Answer to Question #144709 in Calculus for Besmallah Yousefi

1.The remainder for a Taylor series is calculated as:

$R_n(x)=\frac{f^{(n+1)}(c)}{(n+1)!}(x-a)^{(n+1)}$ , where c is from the interval of approximation.

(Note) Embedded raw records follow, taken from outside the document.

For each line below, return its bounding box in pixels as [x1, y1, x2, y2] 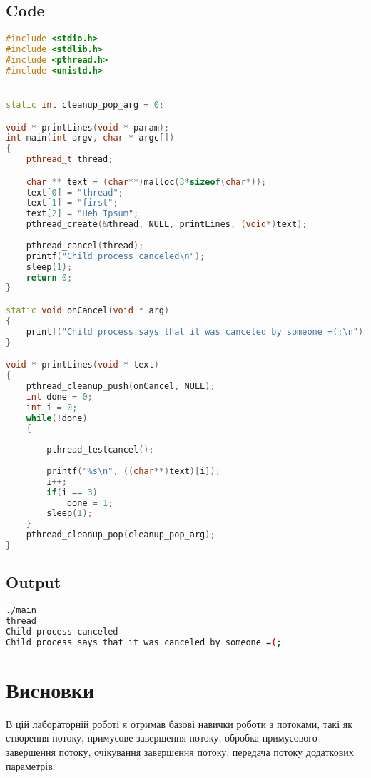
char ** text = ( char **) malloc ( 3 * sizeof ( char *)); [26, 176, 267, 187]
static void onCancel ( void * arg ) [6, 305, 170, 315]
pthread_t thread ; [26, 154, 113, 165]
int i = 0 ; [26, 402, 78, 413]
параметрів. [6, 758, 56, 773]
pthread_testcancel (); [46, 445, 154, 455]
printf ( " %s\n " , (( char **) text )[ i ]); [46, 465, 220, 476]
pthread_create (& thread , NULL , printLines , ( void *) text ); [26, 219, 308, 230]
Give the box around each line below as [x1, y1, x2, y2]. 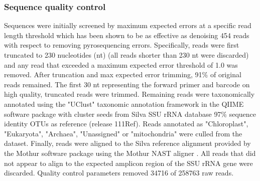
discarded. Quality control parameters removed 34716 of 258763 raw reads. [4, 167, 234, 178]
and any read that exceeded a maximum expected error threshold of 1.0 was [4, 59, 238, 70]
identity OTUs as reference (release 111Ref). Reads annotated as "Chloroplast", [4, 118, 248, 129]
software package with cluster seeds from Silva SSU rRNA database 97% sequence [4, 108, 256, 119]
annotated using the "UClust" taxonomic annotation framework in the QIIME [4, 98, 244, 109]
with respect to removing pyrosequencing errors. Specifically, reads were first [4, 40, 239, 50]
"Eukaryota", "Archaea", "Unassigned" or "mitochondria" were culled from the [4, 128, 242, 138]
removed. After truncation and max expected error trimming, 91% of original [4, 69, 241, 80]
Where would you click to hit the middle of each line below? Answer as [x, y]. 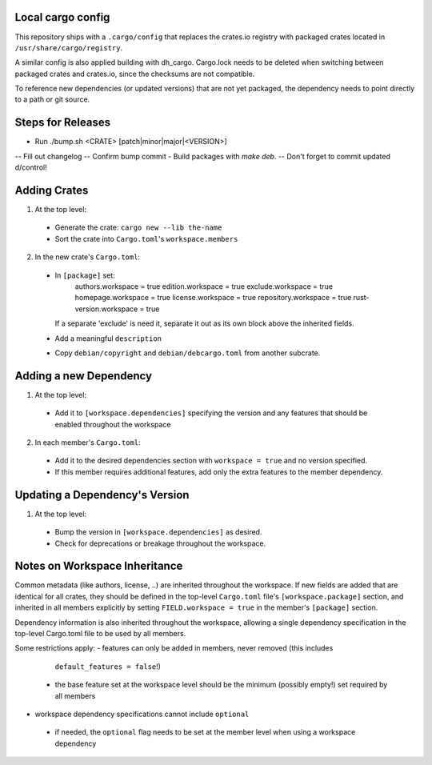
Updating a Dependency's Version [102, 495]
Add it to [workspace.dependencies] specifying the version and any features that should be [211, 413]
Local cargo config [62, 17]
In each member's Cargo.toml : [88, 443]
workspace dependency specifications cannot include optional [142, 714]
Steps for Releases [63, 123]
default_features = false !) [108, 666]
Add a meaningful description [108, 338]
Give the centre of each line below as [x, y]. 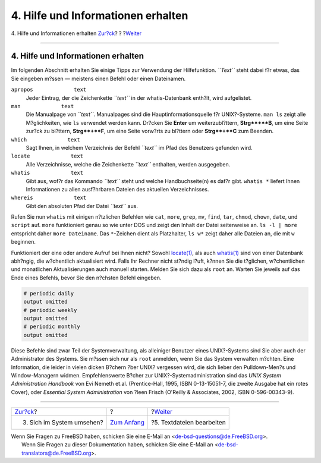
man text [43, 106]
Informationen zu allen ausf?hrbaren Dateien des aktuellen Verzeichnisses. [117, 189]
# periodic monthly [52, 327]
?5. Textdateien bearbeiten [188, 423]
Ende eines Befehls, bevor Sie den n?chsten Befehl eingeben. [86, 278]
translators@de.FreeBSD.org [56, 453]
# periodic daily [49, 293]
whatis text [47, 173]
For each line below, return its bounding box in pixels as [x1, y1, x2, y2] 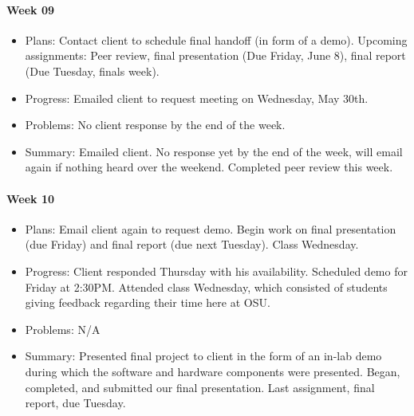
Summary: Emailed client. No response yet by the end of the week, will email [25, 143, 403, 159]
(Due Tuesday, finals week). [25, 62, 160, 79]
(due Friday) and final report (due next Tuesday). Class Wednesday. [25, 236, 359, 253]
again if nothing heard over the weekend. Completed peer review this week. [25, 159, 393, 175]
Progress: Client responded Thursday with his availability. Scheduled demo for [25, 262, 408, 279]
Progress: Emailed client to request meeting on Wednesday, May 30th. [25, 89, 369, 106]
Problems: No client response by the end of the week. [25, 116, 286, 133]
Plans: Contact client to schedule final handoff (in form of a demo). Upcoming [25, 31, 408, 48]
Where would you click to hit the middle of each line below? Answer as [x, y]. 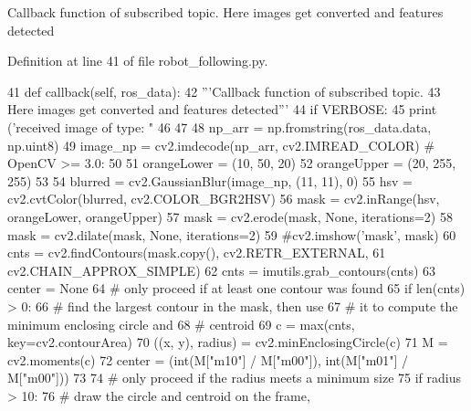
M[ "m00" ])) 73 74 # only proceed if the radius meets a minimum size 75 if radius [235, 378]
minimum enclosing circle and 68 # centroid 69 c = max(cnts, [181, 324]
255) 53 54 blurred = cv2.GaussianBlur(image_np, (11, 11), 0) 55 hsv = [210, 180]
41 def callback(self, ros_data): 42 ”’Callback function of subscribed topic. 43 [224, 91]
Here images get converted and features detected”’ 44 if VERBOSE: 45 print [222, 109]
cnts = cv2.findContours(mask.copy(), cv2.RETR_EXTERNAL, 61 [197, 253]
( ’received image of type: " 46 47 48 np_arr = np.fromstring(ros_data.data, [220, 126]
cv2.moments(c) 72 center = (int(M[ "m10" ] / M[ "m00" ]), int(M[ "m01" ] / [208, 359]
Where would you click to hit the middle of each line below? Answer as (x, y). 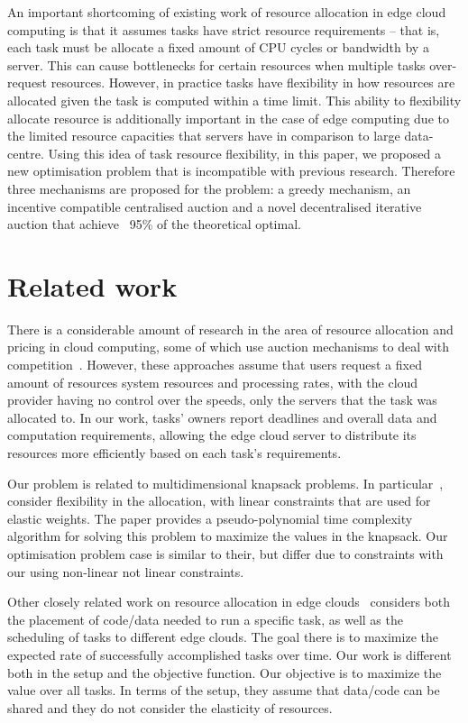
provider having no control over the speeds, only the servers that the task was (222, 400)
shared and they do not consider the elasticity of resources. (170, 707)
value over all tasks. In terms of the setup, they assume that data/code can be (224, 690)
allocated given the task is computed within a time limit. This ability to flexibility (234, 100)
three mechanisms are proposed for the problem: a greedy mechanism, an (209, 188)
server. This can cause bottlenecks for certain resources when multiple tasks (216, 64)
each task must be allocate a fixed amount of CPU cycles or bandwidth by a (218, 47)
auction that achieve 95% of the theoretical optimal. (154, 224)
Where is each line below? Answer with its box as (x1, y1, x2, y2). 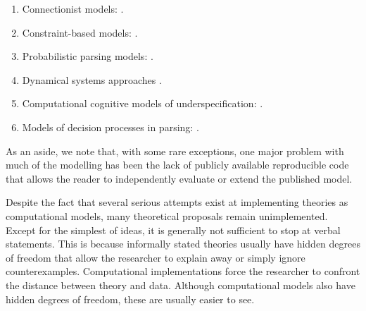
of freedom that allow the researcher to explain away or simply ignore (6, 250, 305, 264)
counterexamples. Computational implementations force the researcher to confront (6, 264, 360, 279)
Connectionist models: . (22, 1, 124, 16)
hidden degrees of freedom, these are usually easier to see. (6, 291, 255, 306)
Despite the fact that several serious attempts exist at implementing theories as (6, 195, 348, 209)
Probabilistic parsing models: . (22, 49, 153, 63)
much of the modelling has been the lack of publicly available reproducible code (6, 157, 349, 172)
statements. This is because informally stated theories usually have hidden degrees (6, 236, 360, 251)
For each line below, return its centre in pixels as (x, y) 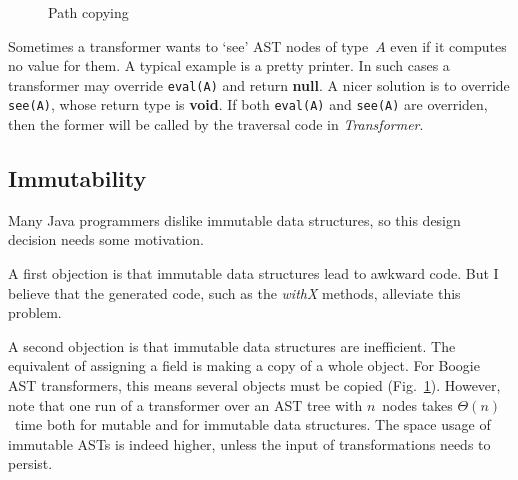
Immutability (77, 178)
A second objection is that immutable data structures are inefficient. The (232, 345)
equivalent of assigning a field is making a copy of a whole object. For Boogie (244, 365)
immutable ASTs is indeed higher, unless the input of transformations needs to (249, 443)
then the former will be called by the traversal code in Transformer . (216, 124)
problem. (35, 312)
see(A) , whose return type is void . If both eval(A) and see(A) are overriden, (248, 104)
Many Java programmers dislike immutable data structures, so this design (234, 219)
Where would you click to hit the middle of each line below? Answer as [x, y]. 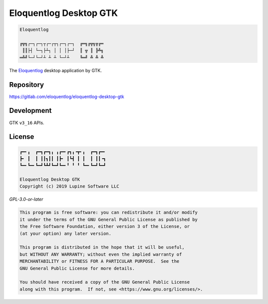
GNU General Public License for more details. [77, 268]
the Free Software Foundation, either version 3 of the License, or [105, 227]
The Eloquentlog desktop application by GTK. [55, 70]
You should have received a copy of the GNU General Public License [105, 282]
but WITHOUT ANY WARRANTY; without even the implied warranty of [101, 254]
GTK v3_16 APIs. [27, 122]
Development [31, 111]
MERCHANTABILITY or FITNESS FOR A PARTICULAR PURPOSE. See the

So the maximum error is calculated as:

$|R_n(x)|\leq\frac{M}{(n+1)!}|x-a|^{(n+1)}$ , where M is a maximum value of $|f^{(n+1)}(x)|$ on the interval.

In our case $\frac{x^5}{5}$ is a fifth, so n=5. a=0. f(x)=sin(x), f'(x)=cos(x), f''(x)=-sin(x), f'''(x)=-cos(x), f''''(x)=sin(x).

$f^{(5)}(x)=cos(x), f^{(6)}(x)=-sin(x)$ . sin is rising from -0.3 to 0.3 and sin(0.3)=-sin(-0.3), so M=sin(0.3) and we get the maximum error (where -0.3<x<0.3):

$\frac{M}{(n+1)!}|x-a|^{(n+1)}=\frac{sin(0.3)}{6!}|x|^{(6)}\approx0.00041|x|^6$ .

Let's calculate using this approximation:

$sin(\frac{12\pi}{180})=\frac{12\pi}{180}-\frac{12^3\pi^3}{180^3\cdot3!}+\frac{12^5\pi^5}{180^5\cdot5!}=0.207912$ .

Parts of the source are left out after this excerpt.